3) Suppose that, for example, there are only three regions that ever intersect the right-hand three columns of a puzzle. Then all the stars for those three regions must actually be in those three columns, and any portions of those regions that stick outside those three columns must be empty. More generally, of course, this can be any number of rows or columns (including, in this puzzle, one column or row…).

3) If one region “pokes into” another region, it’s pretty common that the little part poking in must not contain any stars.
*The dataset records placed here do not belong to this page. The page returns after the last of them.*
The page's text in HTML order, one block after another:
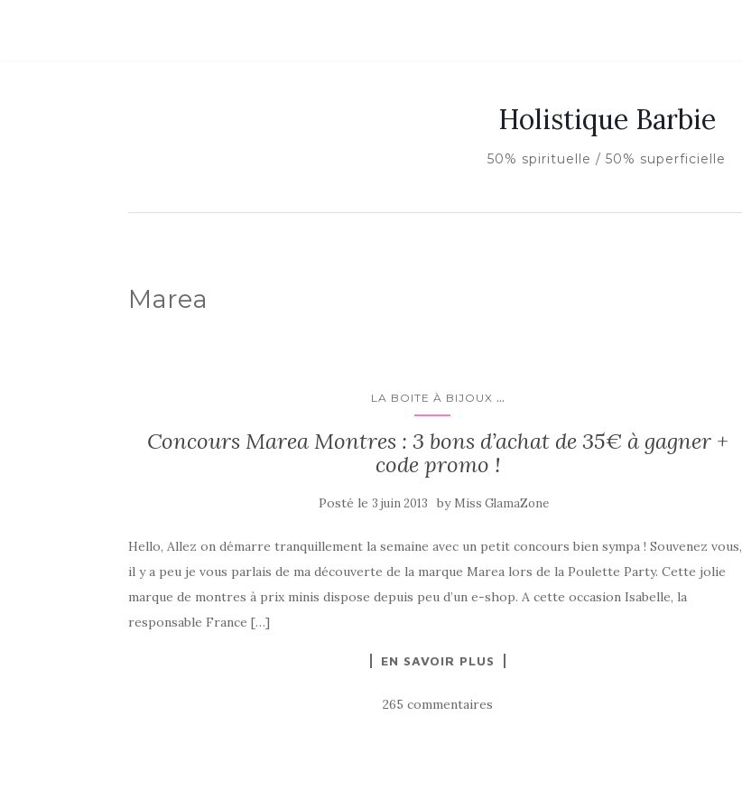
Holistique Barbie
50% spirituelle / 50% superficielle
Marea
LA BOITE À BIJOUX ...
Concours Marea Montres : 3 bons d’achat de 35€ à gagner +
code promo !
Posté le 3 juin 2013 by Miss GlamaZone
Hello, Allez on démarre tranquillement la semaine avec un petit concours bien sympa ! Souvenez vous,
il y a peu je vous parlais de ma découverte de la marque Marea lors de la Poulette Party. Cette jolie
marque de montres à prix minis dispose depuis peu d’un e-shop. A cette occasion Isabelle, la
responsable France […]
EN SAVOIR PLUS
265 commentaires
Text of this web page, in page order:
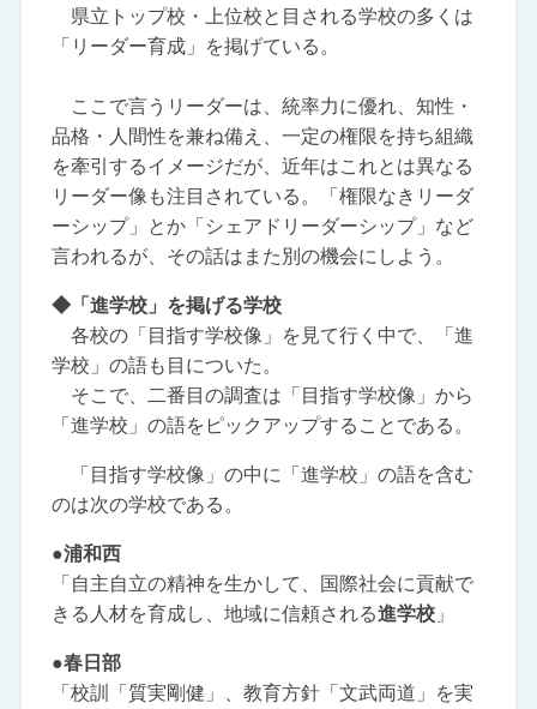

Basically, if a square from one region is surrounded by squares from another region, putting a star there will eliminate a lot of squares in the other region, which may not leave enough room for the star(s) in that other region. (see center of this puzzle)

4) It is very common to narrow down the location of a star to one of two adjacent squares. In that case, we can mark all squares directly to the sides of that pair as empty (by which I mean squares that are adjacent along the longer edges of the 2×1 rectangle). It is also worth noting such pairs — I usually draw a line connecting the centers of the two adjacent cells, others shade the border between the cells dark. If you know that the star must be in one of three consecutive cells, you can mark the cells next to the center cell as empty, and I tend to mark the triples the same way (draw a line along the center of the region) — these are somewhat less common, though.

• Ravi says:

A good start of Star Battle.
5 min.

• So I think I screwed up and made 2:20, although that’s probably because I insist on myself to find a purely logical solution and without trial and error. (A former solve of this puzzle was somewhere around 1 minute, but that’s with trial and error.) Nice introductory puzzle.